Große Herausforderung Ärzte und Rettungskräfte zu mobilisieren
Die Nachfrage nach Rehasport in den Herzgruppen des BSSA ist in den vergangenen Jahren kontinuierlich gestiegen. Dies ist eine sehr erfreuliche Entwicklung, aber es mangelt in vielen Vereinen an Übungsleitenden und vor allem auch an ärztlichem Begleitpersonal. Die Regularien zur Betreuung der Sportgruppen haben sich aus medizinischer Sicht zwar verändert, trotzdem gibt es immer wieder große Herausforderungen Ärzte und Rettungskräfte zu mobilisieren.
Aus diesem Grund hat der BSSA in den vergangenen Jahren viele Initiativen gestartet, um der wachsenden Nachfrage zu begegnen.
Umfangreiche Kampagnen zur Gewinnung von ÜL u.a. über die Universität Magdeburg wurden durchgeführt. Aber auch bei der medizinischen Betreuung ist der BSSA nicht untätig geblieben. Vorträge bei der Ärztekammer und Kassenärztliche Vereinigung sind nur ein Beispiel. Über 200 Briefe an niedergelassene Ärzte wurden verschickt, nur leider war die Rücklaufquote sehr gering. Der BSSA sieht bei ausgeschiedenen Ärzten ein hohes Potential, da die tägliche Verpflichtung in der Praxis nicht mehr existiert, und somit ein bisschen mehr Luft zur Verfügung steht, sich in den Vereinen zu engagieren. Die Gewinnung des Personals, nicht nur bei den Ärzten sondern auch bei den Rettungskräften, ist über Mund zu Mund Propaganda und im persönlichen Umfeld eine weitere Möglichkeit.

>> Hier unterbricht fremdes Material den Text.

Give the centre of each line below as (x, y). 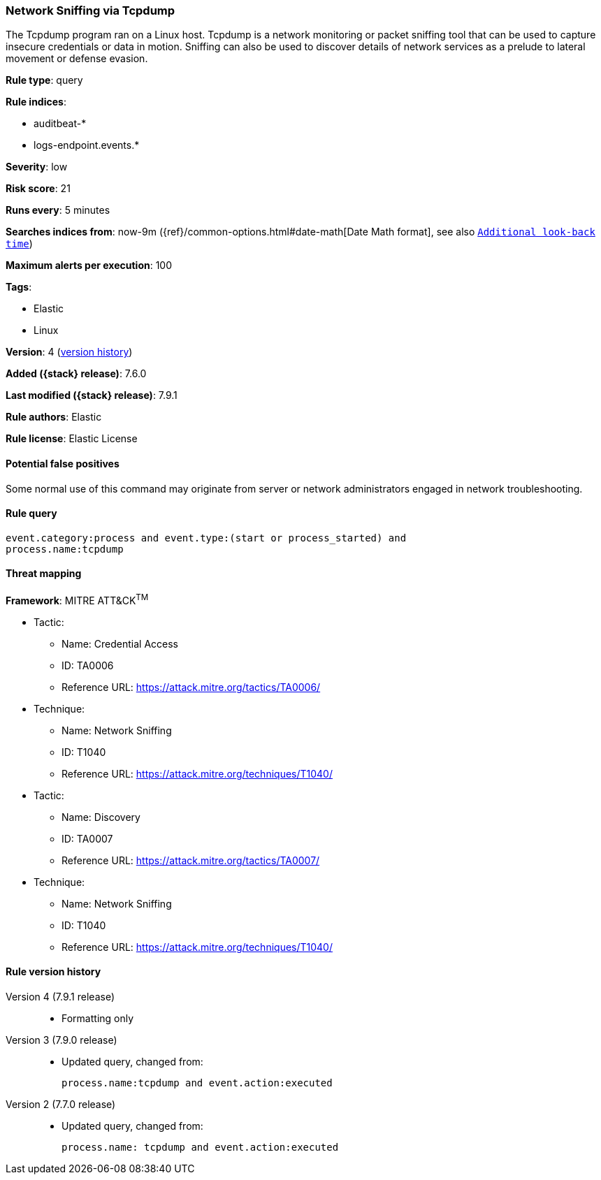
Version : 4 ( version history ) (69, 352)
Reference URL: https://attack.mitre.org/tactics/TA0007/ (191, 860)
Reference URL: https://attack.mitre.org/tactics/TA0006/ (191, 687)
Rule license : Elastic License (72, 439)
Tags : (19, 287)
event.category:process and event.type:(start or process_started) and (206, 538)
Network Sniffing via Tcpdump (90, 10)
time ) (19, 244)

Am Montag den 07.07.2025 fand beim Verein SV Eintracht Gommern ein Interview durch die Ärztekammer mit dem betreuenden Herzsportarzt Dr. Michael Sudau statt. Hier ist die Konstellation aber auch ganz besonders. Dr. Sudau ist noch im aktiven Berufsleben als Kardiologe und Sportmediziner tätig, und im Verein nicht nur der betreuende Arzt, sondern gleichzeitig auch Übungsleiter in der Gruppe. Das zeigt wiederum, dass nicht nur ausgeschiedene Ärzte aktiv werden können und gesucht werden, sondern auch die Berufstätigen diesem Beispiel folgen können.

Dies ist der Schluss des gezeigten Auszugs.